(Stored data entries)

>>>>>

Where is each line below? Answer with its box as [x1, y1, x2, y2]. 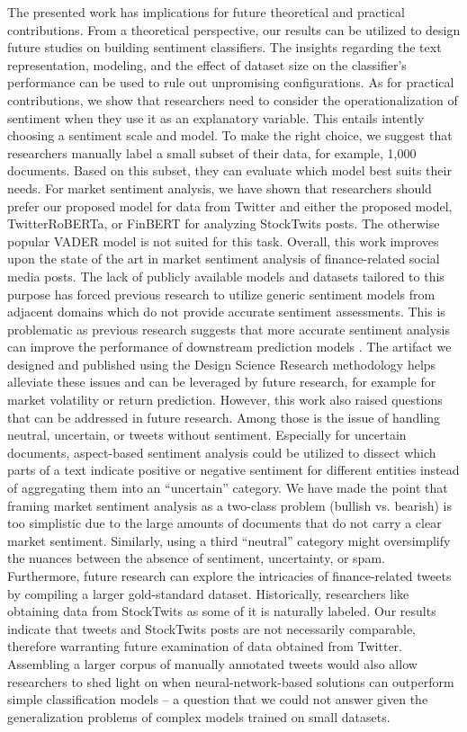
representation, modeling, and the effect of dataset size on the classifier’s [7, 55, 407, 74]
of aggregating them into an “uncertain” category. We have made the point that [7, 478, 448, 497]
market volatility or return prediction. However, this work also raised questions [7, 390, 443, 409]
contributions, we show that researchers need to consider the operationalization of [7, 90, 458, 109]
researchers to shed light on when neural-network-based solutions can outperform [7, 672, 454, 691]
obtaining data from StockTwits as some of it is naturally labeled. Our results [7, 602, 436, 620]
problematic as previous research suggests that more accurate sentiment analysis [7, 319, 451, 338]
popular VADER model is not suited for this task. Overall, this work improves [7, 231, 439, 250]
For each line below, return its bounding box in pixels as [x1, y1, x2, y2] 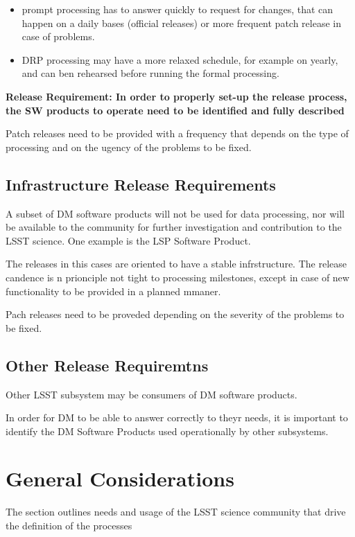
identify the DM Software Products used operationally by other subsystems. [6, 423, 329, 438]
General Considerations [6, 464, 234, 493]
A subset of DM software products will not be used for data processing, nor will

<<<<<

Problem details: Every line in the records that holds the word "used" should be copied into the answer.

Exercise solution:
identify the DM Software Products used operationally by other subsystems. [6, 423, 329, 438]
A subset of DM software products will not be used for data processing, nor will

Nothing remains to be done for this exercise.